And yet no one dares to interpret the last two centuries as the
history of the invasion of man’s cities by the blackbird. All of us are
prisoners of a rigid conception of what is important and what is not,
and so we fasten our anxious gaze on the important, while from a hiding
place behind our backs the unimportant wages its guerrilla war, which
will end in surreptitiously changing the world and pouncing on us by
surprise.
Milan Kundera (Book of Laughter and Forgetting, 1975)

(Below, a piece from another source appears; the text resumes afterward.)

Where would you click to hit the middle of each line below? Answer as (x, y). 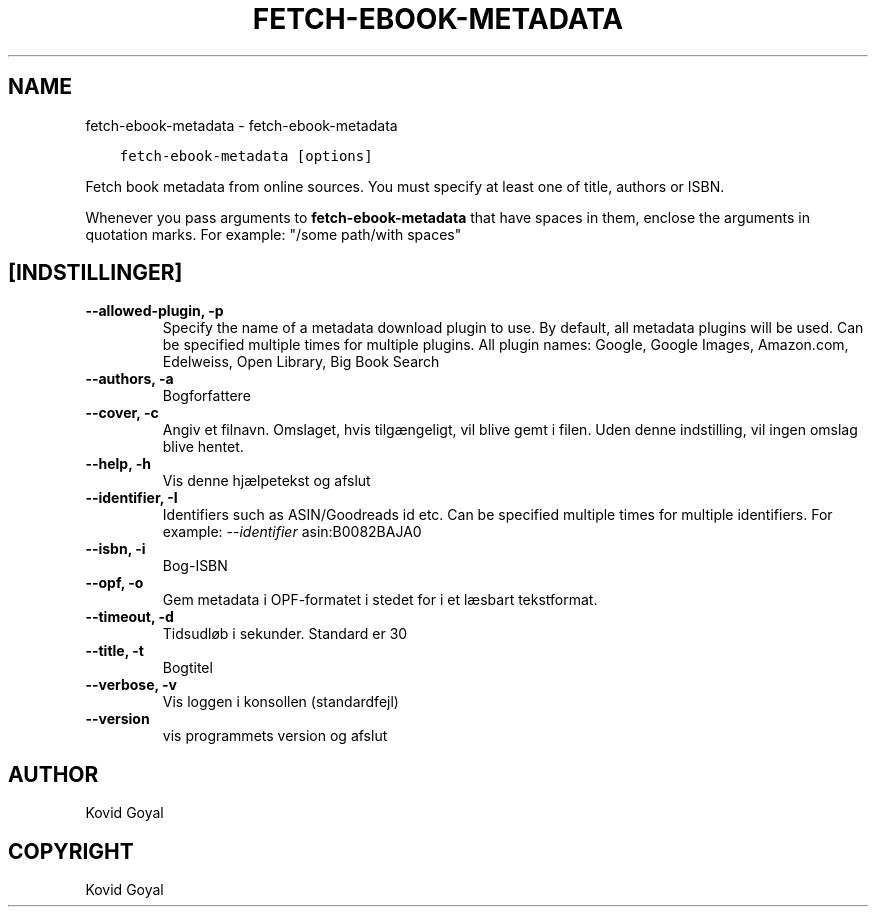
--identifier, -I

We always knew what we were doing. We were so arrogant. We just thought we could get away with it.
24 April 2020
Simply lit
Often toward evening,
after another day, after
another year of days,
in the half dark on the way home
I stop at the food store
and waiting in line I begin
to wonder about people—I wonder
if they also wonder about how
strange it is that we
are here on the earth.
And how in order to live
we all must sleep.
And how we have beds for this
(unless we are without)
and entire rooms where we go
at the end of the day to collapse.
And I think how even the most
lively people are desolate
when they are alone
because they too must sleep
and sooner or later die.
We are always looking to acquire
more food for more great meals.
We have to have great meals.
Isn't it enough to be a person buying
a carton of milk? A simple
package of butter and a loaf
of whole wheat bread?
Isn't it enough to stand here
while the sweet middle-aged cashier
rings up the purchases?
I look outside,
but I can't see much out there
because now it is dark except
for a single vermilion neon sign
floating above the gas station
like a miniature temple simply lit
against the night.
One of the friends who so generously go shopping for us told me that her children are eating so much more, too much, she says, now that they are locked down. But what can I tell them, she asks, cut the sugar while there's a virus?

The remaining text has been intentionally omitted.